Ehsan brings up the first slide.
“The report outlined an expected risk between $900 and $1500 for an angry customer affected by fraud interventions, which they average to $1200. We found the average value of a fraud transaction in the last year to be $298, so we can conservatively round this up to $300. In other words, preserving the customer experience is 4 times as important as catching a fraudulent transaction.”
He forwards to the next slide.
“There is a combined metric called the F1-score that gives us a value for how efficiently the models balance these priorities.”
“Wait. Those are just numbers. I thought we were going to express everything in dollars?”

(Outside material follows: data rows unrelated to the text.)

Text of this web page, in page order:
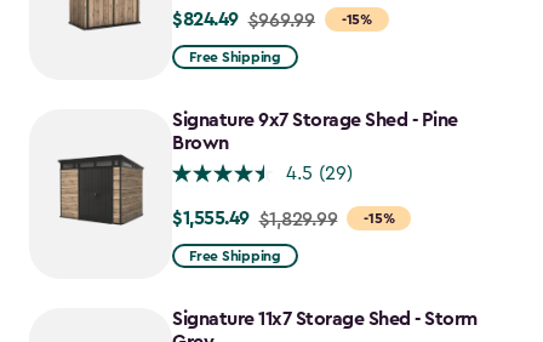
-15%
Price
from
to
$824.49
$824.49 $969.99
Free Shipping
Signature 9x7 Storage Shed - Pine
Brown
4.5 (29)
-15%
Price
from
to
$1,555.49 $1,829.99
Free Shipping
Signature 11x7 Storage Shed - Storm
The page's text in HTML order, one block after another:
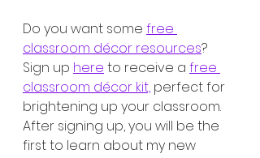
Do you want some free
classroom décor resources?
Sign up here to receive a free
classroom décor kit, perfect for
brightening up your classroom.
After signing up, you will be the
first to learn about my new
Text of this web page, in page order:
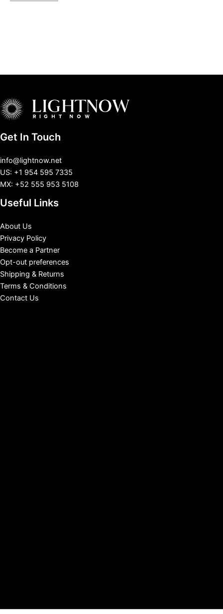
Get In Touch
info@lightnow.net
US: +1 954 595 7335
MX: +52 555 953 5108
Useful Links
About Us
Privacy Policy
Become a Partner
Opt-out preferences
Shipping & Returns
Terms & Conditions
Contact Us
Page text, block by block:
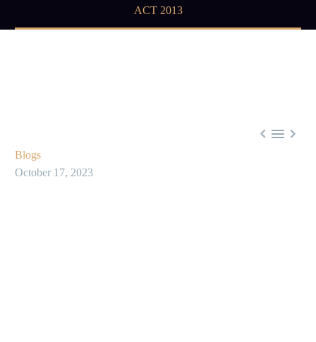
ACT 2013
  
Blogs
October 17, 2023
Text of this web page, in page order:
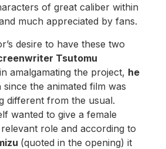
of great caliber within
much appreciated by fans.
desire to have these two
Tsutomu
amalgamating the project, he
since the animated film was
different from the usual.
wanted to give a female
role and according to
(quoted in the opening) it
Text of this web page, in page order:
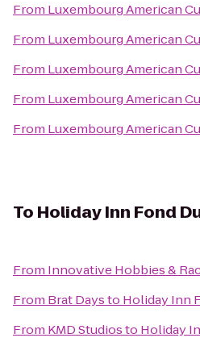
From Luxembourg American
From Luxembourg American
From Luxembourg American
From Luxembourg American
From Luxembourg American
To Holiday Inn Fond
From Innovative Hobbies &
From Brat Daysto Holiday Inn
From KMD Studiosto Holiday
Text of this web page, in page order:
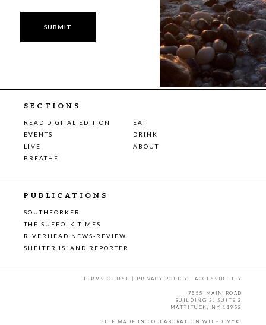
SECTIONS
READ DIGITAL EDITION
EAT
EVENTS
DRINK
LIVE
ABOUT
BREATHE
PUBLICATIONS
SOUTHFORKER
THE SUFFOLK TIMES
RIVERHEAD NEWS-REVIEW
SHELTER ISLAND REPORTER
TERMS OF USE | PRIVACY POLICY |ACCESSIBILITY
7555 MAIN ROAD
BUILDING 3, SUITE 2
MATTITUCK, NY 11952
SITE MADE IN COLLABORATION WITH CMYK
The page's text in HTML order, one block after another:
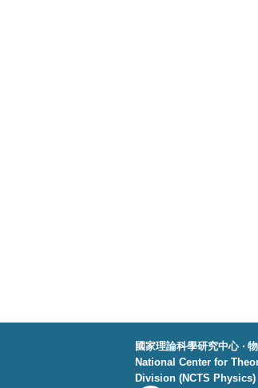
國家理論科學研究中心 ‧
National Center for
Division (NCTS Physics)
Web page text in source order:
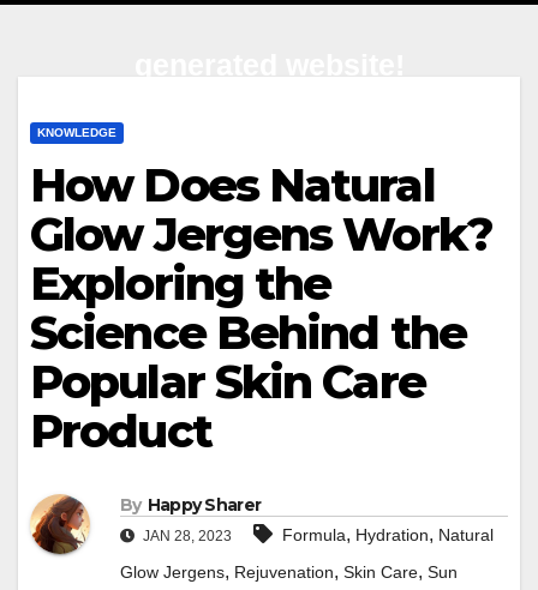
KNOWLEDGE
How Does Natural
Glow Jergens Work?
Exploring the
Science Behind the
Popular Skin Care
Product
By Happy Sharer
JAN 28, 2023 Formula, Hydration, Natural
Glow Jergens, Rejuvenation, Skin Care, Sun
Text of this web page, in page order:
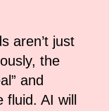
aren’t just
the
and
fluid. AI will
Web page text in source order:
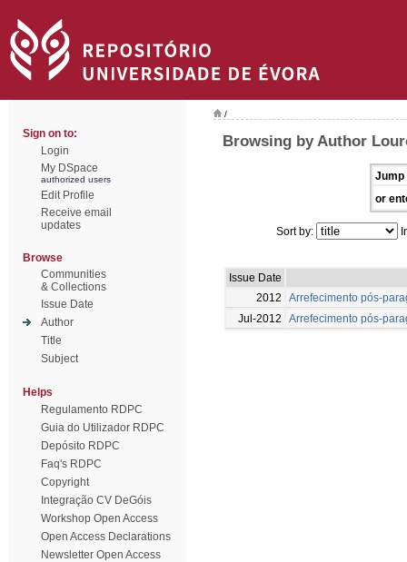
Sign on to:
Login
My DSpace
authorized users
Edit Profile
Receive email
updates
Browse
Communities
& Collections
Issue Date
Author
Title
Subject
Helps
Regulamento RDPC
Guia do Utilizador RDPC
Depósito RDPC
Faq's RDPC
Copyright
Integração CV DeGóis
Workshop Open Access
Open Access Declarations
Newsletter Open Access
/
Browsing by Author
Jump
or
Sort by:
Issue Date
2012
Arrefecimento pós-
Jul-2012
Arrefecimento pós-
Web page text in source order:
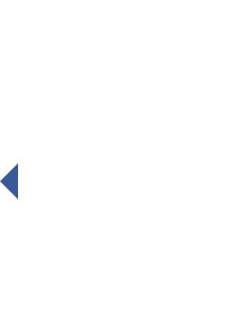
prev
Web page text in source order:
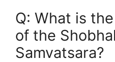
Q: What is
of the
Samvatsara?
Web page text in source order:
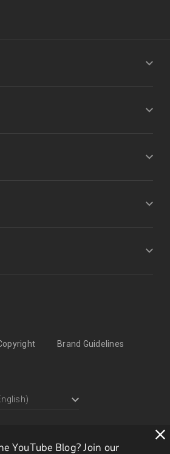
YouTube Blog? Join our
Brand Guidelines

“We still are,” Janet explains, ”the F1-score uses a weight that’s based on the dollar value per fraud divided by the dollar value per customer, that’s just a number. It compares how well the model balances the two values, where higher is better.”
“Okay,” Lucy nods. “that makes sense. Carry on.”
Ehsan points at the slide.
“Our base model has a precision of 20%, a recall of 52%, that means its F1-score becomes 0.20751. That’s the number we’ve got to beat, or we’re losing money somewhere.”
“Yes, I remember,” Lucy says. “It gets half the fraud, but has to go through four customers to get to a fraud case.”
“Exactly,” Ehsan confirms. “The first new variant we built has a similar precision at 22% and its recall is 68%. It has an F1 score of 0.22912.”
Lucy frowns again. “That seems like it’s not doing very much. What else have you got?”
“Our third model has a precision of 13%, and we managed to get the recall up to 82% on this one.”
“That sounds promising,” Lucy says. “That’d sure catch a lot more fraud.”
“That’s true,” Janet agrees, “it’s got an F1-score of 0.13677, though. That means overall it would perform worse than even the model we are currently using.”
Lucy stares at the screen, trying to make sense of the numbers.
“I don’t get it. Why is that? It’s got like 30% more recall, that should catch way more fraud cases. The difference in precision is so small.”
“It’s because of the cost,” Janet explains. “Instead of 5 out of 10, it will now catch 8 out of 10 fraud cases, but for each 10 suspected cases, 9 will be honest customers. That’s more than twice as many, and those cases are more expensive.”
Lucy frowns at the screen for a bit longer, then nods.
“Yes. Yes, I see now. Okay, that sounds to me like we’ve got something to work with.”
The three agree for the team to continue working and to report regularly on their findings.
Lucy, Ehsan and Janet meet again after the development period for the proof of concept has concluded. Ehsan and Janet have prepared a few slides to help Lucy report the results of the project to her supervisor.
“So, what’s the latest result of the model development?”
Ehsan and Janet both smile.
“We managed to get both the precision and the recall up a little, to 23% and 76% respectively.” Janet says, and Ehsan adds:
“That means the F1 score is now up from 0.22912 to 0.23984.”
Lucy lets her eyes wander over the figures on the screen.
“Good work! And this means the customer experience has not gotten worse, right?”
“Yes,” Ehsan confirms.
“And we catch 50% more fraud cases than before?”
“Great. You’ve given me some great tools to show the performance of the model. I’m really chuffed about what we’ve achieved. I’ll add your data to my presentation and let you know how we go.”
The board is impressed to have tangible, real world effects as part of the description of the model performance and applaud Lucy for a well-prepared presentation.
“Accuracy isn’t everything. Always bring it down to the dollar value,” she writes down, with a little set of scales drawn next to it. “If I can understand it, I can explain it.”
She puts the notes aside and turns to her laptop. Time to get on to the next project.